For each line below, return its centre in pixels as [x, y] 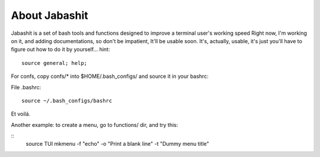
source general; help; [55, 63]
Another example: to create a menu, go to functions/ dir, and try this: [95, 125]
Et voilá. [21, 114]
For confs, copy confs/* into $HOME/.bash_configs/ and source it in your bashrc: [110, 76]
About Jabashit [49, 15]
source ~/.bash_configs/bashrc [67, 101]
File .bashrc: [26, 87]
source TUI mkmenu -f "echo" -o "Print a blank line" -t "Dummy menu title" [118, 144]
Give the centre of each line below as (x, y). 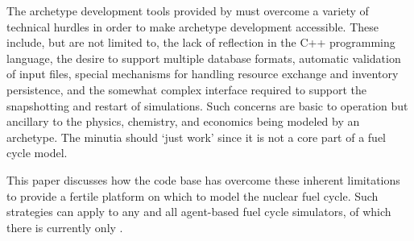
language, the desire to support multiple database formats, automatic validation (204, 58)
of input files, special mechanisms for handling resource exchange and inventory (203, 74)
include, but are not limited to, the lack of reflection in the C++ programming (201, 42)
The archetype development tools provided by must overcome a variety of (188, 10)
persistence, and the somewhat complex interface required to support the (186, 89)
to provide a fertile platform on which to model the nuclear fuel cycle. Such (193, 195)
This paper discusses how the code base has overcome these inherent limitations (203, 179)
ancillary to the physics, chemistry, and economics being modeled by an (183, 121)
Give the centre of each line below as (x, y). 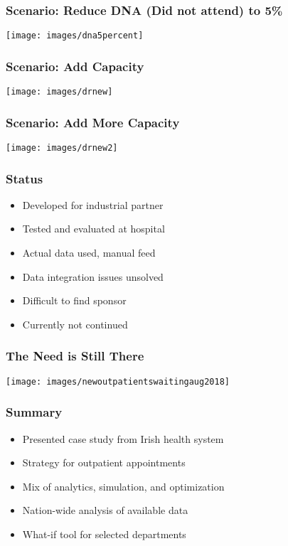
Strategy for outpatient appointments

---

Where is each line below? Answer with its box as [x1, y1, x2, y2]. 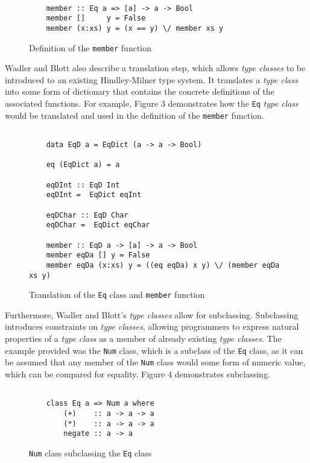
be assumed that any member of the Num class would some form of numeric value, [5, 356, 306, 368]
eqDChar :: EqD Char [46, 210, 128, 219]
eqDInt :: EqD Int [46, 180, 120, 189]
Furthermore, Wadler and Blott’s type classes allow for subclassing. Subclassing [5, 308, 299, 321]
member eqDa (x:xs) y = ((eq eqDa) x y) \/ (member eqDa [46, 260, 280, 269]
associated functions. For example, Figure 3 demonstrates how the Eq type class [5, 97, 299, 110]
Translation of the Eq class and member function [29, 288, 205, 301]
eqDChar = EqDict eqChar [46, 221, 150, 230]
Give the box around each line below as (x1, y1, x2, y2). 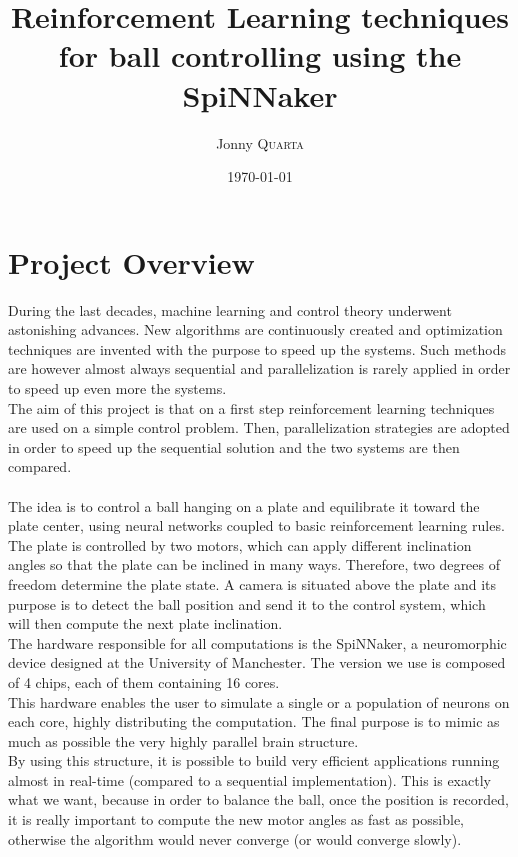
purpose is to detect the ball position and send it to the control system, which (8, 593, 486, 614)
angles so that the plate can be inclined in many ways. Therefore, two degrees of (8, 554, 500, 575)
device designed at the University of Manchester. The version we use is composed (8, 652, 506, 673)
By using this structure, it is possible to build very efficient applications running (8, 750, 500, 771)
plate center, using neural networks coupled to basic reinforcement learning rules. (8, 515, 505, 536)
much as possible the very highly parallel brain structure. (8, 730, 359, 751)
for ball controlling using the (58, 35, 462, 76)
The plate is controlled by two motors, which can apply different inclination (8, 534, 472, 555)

==

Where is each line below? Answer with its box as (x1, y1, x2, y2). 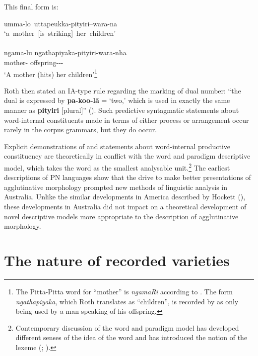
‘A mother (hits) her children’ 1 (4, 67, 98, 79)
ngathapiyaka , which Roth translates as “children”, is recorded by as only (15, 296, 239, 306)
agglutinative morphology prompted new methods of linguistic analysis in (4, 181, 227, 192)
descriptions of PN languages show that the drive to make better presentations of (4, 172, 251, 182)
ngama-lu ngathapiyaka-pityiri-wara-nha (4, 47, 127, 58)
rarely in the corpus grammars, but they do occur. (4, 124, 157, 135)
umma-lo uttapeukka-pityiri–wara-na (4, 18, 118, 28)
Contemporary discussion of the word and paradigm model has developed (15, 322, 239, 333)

_What is needed_
All lines above that include the word "structure" should be located and copied.

_Written answer_
By using this structure, it is possible to build very efficient applications running (8, 750, 500, 771)
much as possible the very highly parallel brain structure. (8, 730, 359, 751)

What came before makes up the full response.